Кроме указанной prudencia, для максимально полного саморазвития и успешной жизни он предлагал культивировать в себе и другие личностные и интеллектуальные качества: discreción, cordura, entendimiento, atención, juicio, sabiduría, sagacidad, agudeza, astucia и ingenio[386]. Основные сочинения Грасиана посвящены подробному анализу этих качеств, некоторые из них вынесены в название его трактатов — «El Discreto» (1646), «Agudeza y arte de ingenio» (1642)[387]. Приведенный выше список ключевых личностных характеристик постоянно циркулирует во всех его текстах. Изложение материала в них нелинейно, намеренно лишено внешнего порядка. Одни и те же концепты и идеи возвращаются из текста в текст, из параграфа в параграф, но с тем, чтобы каждый раз быть представленными по-разному. Близкие по значению термины не разграничиваются, а напротив — сополагаются без дополнительных объяснений, и именно синонимическим рядам полисемических терминов придается ложная внешняя форма толкования. Таким образом, приведенные выше концепты поведенчески-интеллектуального поля, близкие по значению термину prudencia, представляют собой единый кластер, встречающийся в тексте с высокой частотностью.

Первый французский переводчик трактата Н. Амело де ла Уссе[388] видел одной из своих задач по возможности прояснить ускользающие смыслы «Карманного оракула». Для этого он не только разделил текст на «максимы» — каждая со своим порядковым номером и первой фразой, графически представленной как заголовок, — но и ввел в него пространные вставки из других трактатов испанского мыслителя. Сложная терминологическая система испанского оригинала была заменена относительно беспорядочным варьированием французских эквивалентов: как этимологически родственных испанским концептам (prudence, sagesse, discrétion, attention, jugement, intelligence, génie), так и собственно-французских (habileté, esprit — восходящих к той же латыни, но не имеющих испанских соответствий).

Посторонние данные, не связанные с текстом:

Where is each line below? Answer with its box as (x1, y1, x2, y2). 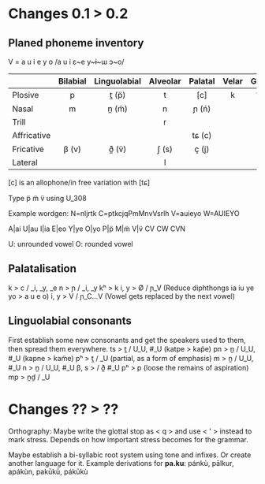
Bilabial (58, 76, 87, 87)
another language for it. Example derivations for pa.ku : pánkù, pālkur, (8, 458, 234, 467)
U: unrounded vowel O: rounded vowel (8, 240, 133, 248)
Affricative (12, 130, 51, 140)
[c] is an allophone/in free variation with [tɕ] (8, 178, 151, 187)
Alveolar (148, 76, 181, 87)
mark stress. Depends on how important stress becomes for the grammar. (8, 434, 248, 444)
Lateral (12, 157, 38, 168)
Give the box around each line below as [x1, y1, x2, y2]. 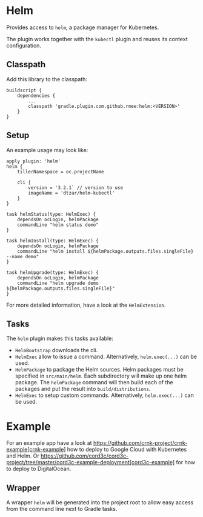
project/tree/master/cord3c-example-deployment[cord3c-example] [6, 459, 175, 466]
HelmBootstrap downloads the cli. [15, 347, 98, 354]
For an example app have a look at [6, 439, 92, 447]
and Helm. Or [6, 452, 39, 459]
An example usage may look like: [6, 146, 88, 153]
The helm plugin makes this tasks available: [6, 335, 114, 342]
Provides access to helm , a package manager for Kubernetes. [6, 24, 159, 31]
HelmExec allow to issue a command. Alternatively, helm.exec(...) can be [15, 353, 197, 361]

Перед С. С. Волчковым (1703 — после 1774), штатным переводчиком Академии наук, впоследствии издателем, стояла в 1730‐х годах сложная задача передать весь этот концептуальный комплекс лексическими средствами языка, на котором к тому моменту было опубликовано только одно — переводное — сочинение о поведенческих парадигмах «галантного человека»: «Езда в остров любви» В. К. Тредиаковского (1730)[389]. Для своего «Придворного человека» (1741) Волчков должен был найти слова, которыми можно было бы описать те новые качества, которые предлагалось развивать в себе для построения успешной карьеры при дворе. Прецедентов в передаче ключевой лексики трактата у него практически не было, и нужно было самостоятельно изобретать стратегию для ее перевода.

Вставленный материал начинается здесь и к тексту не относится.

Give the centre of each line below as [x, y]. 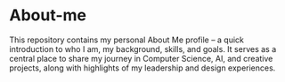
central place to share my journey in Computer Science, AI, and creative [141, 58]
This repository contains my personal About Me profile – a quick [127, 40]
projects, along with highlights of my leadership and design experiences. [142, 68]
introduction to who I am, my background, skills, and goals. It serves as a [143, 48]
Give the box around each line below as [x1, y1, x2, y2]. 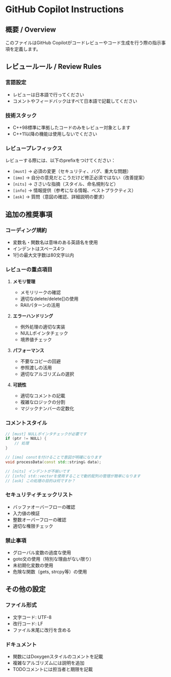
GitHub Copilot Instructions [5, 4, 124, 15]
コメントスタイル [5, 419, 47, 427]
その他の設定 [5, 585, 46, 594]
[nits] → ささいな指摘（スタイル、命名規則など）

Интересно поэтому посмотреть, как он справляется с основным понятием — грасиановской prudencia, уже пропущенной через стратегию другого переводчика — Амело де ла Уссе (о которой тоже до сих пор известно весьма немного).

PRUDENCIA

Сама лексема prudencia претерпевала в текстах Грасиана, как и огромное количество других слов, множественную семантическую трансформацию. Многозначность большинства фраз и в особенности — ключевых слов в трактате способствует этой эволюции: семантика ключевых терминов у Грасиана размыта, и именно в силу этой гибкости и проницаемости границ легче включает в себя новые смыслы. Обычно Грасиан наиболее тесно работал с терминами, активно обсуждавшимися в современной ему литературе и переживавшими неизбежную в такой ситуации стремительную семантическую эволюцию.